Give a customised "Hello" greeting for the input name.
:param name: A string containing the name of the person to greet.
:return: A greeting string.
"""
return("Hello " + name)
The Docstring will be automatically printed when you run
help(hello)
, and will be converted into a nice webpage
using tools such as Sphinx.
In R, the system is called roxygen2 and is
provided by the roxygen2
package. Here's an equivalent
example in R, using roxygen2:
#' Greet a person
#'
#' Give a customised "Hello" greeting for the input name.
#'
#' @param name A string containing the name of the person to greet.

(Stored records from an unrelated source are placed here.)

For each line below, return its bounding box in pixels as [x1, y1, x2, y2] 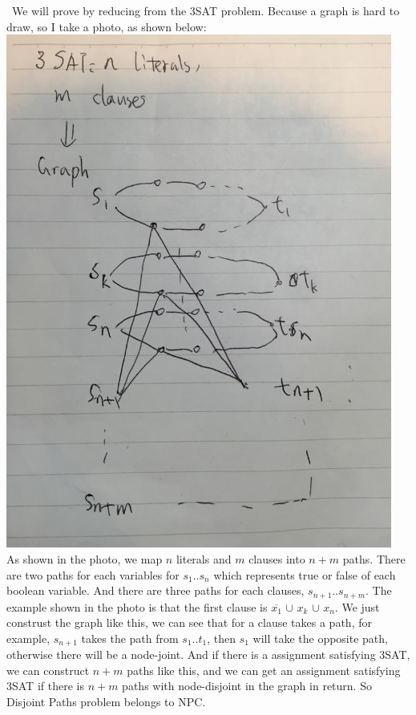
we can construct [6, 661, 90, 678]
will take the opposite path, [252, 629, 388, 646]
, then [207, 629, 236, 646]
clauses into [248, 550, 305, 567]
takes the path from [81, 629, 179, 646]
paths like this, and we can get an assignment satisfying [127, 661, 401, 678]
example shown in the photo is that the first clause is [6, 598, 268, 615]
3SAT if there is [6, 677, 84, 694]
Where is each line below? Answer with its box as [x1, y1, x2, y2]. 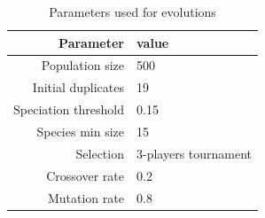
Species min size [36, 121, 124, 140]
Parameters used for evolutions [49, 3, 216, 20]
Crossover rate [46, 166, 124, 184]
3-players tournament [136, 144, 253, 162]
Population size [41, 56, 124, 74]
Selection [75, 144, 124, 162]
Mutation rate [47, 188, 124, 206]
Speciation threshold [13, 100, 124, 119]
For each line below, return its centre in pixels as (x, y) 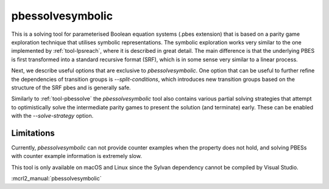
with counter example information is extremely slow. (77, 156)
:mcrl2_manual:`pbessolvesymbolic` (56, 179)
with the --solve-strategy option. (52, 116)
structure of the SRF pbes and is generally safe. (71, 88)
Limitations (33, 133)
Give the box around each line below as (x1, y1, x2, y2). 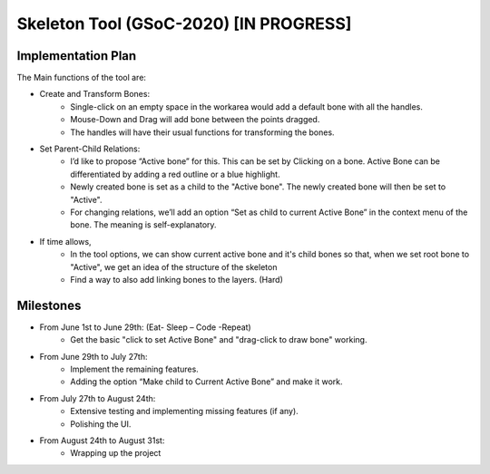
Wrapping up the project (70, 448, 162, 459)
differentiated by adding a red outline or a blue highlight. (70, 169, 280, 179)
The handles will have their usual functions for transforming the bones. (70, 127, 335, 138)
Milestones (16, 297, 82, 313)
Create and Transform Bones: (39, 89, 150, 100)
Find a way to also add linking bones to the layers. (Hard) (70, 274, 283, 285)
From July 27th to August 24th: (39, 392, 156, 403)
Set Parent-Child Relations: (39, 143, 141, 154)
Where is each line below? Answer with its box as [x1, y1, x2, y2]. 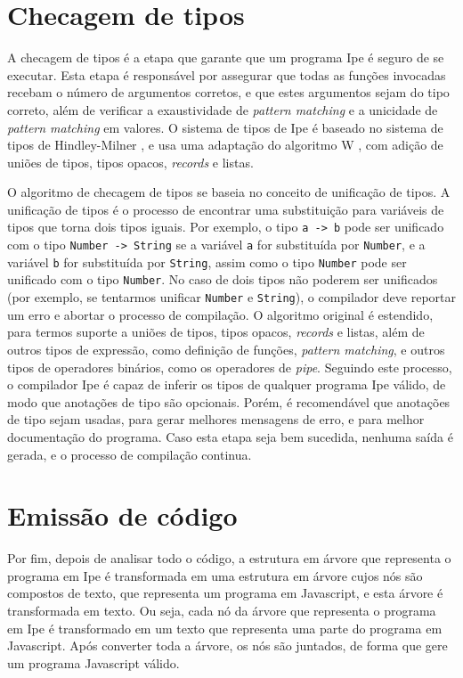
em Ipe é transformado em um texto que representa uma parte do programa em [7, 618, 443, 637]
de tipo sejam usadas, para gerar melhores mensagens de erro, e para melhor [7, 410, 425, 429]
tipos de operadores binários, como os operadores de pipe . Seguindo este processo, [7, 357, 452, 376]
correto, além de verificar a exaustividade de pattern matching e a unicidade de [7, 100, 438, 118]
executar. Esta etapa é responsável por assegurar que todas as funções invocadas [7, 65, 446, 84]
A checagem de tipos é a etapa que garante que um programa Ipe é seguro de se [7, 48, 444, 67]
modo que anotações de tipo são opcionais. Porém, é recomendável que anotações [7, 392, 451, 411]
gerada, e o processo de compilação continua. [7, 445, 252, 463]
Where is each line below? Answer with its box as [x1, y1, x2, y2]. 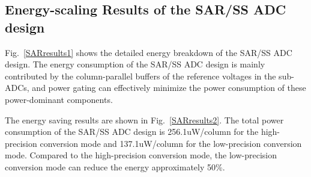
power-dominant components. [5, 93, 113, 105]
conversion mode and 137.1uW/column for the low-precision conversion [40, 137, 302, 149]
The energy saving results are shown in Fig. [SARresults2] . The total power [5, 113, 284, 126]
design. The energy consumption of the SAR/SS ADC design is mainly [5, 58, 265, 70]
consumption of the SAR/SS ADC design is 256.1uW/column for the [5, 125, 259, 138]
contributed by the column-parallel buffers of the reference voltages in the [5, 69, 276, 82]
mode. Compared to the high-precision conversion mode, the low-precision [5, 149, 277, 161]
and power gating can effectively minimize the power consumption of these [32, 81, 306, 94]
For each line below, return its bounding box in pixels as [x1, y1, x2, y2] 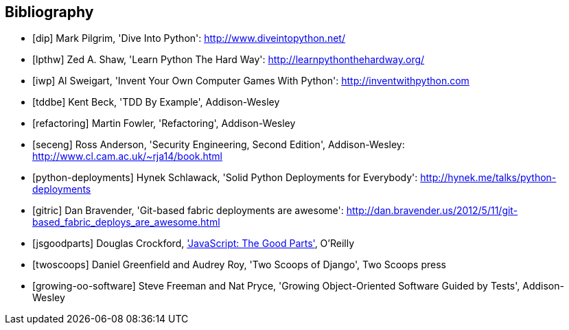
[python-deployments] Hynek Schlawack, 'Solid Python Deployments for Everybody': [32, 172, 418, 184]
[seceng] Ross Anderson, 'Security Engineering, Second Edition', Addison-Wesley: [32, 139, 405, 151]
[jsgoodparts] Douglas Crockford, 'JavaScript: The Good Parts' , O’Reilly [32, 237, 355, 250]
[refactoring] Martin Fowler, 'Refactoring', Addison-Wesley [32, 117, 296, 130]
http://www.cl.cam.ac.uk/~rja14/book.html [32, 150, 222, 163]
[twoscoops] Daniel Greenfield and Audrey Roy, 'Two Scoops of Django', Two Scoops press [32, 259, 446, 271]
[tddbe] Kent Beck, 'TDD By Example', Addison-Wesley [32, 96, 280, 108]
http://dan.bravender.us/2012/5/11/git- [346, 204, 518, 217]
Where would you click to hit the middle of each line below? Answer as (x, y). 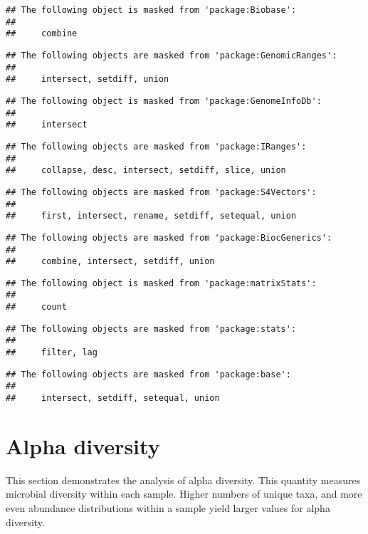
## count (36, 307)
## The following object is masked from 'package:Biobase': (151, 10)
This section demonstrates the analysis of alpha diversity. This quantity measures (183, 480)
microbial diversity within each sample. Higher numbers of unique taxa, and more (184, 494)
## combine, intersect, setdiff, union (110, 262)
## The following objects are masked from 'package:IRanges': (156, 146)
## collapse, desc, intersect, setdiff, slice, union (146, 171)
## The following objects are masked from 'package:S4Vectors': (161, 192)

#' @returns A greeting string.
hello <- function(name) {
return(paste("Hello", name))
}
The roxygen2 package was created to make it easier to write
documentation in R, so that documentation does not have to be separate
from the code. The roxygenize()
function generates the
documentation files from the comments automatically, and then the
documentation appears when running ?hello
in our
example.
Summary
Increasing your scripting/programming efficiency goes through adopting good scripting habits. Following the guidelines above will ensure that your work:
- Can be understood and used by others.
- Can be understood and reused by you in the future.
- Can be debugged with minimal effort.
- Can be re-used across different projects.
- Is easily accessible by others.
The summary of good practice guidelines below is not exhaustive, but already constitutes a good basis that will help you getting more efficient now and in the future when working on scripting projects:
- Comment your code.
- Write functions for code you need more than once:
- Document your functions.
- Keep consistent style.
- Make your own packages, or at least keep a similar directory structure across your projects.
- Use version control to develop/maintain your projects and packages.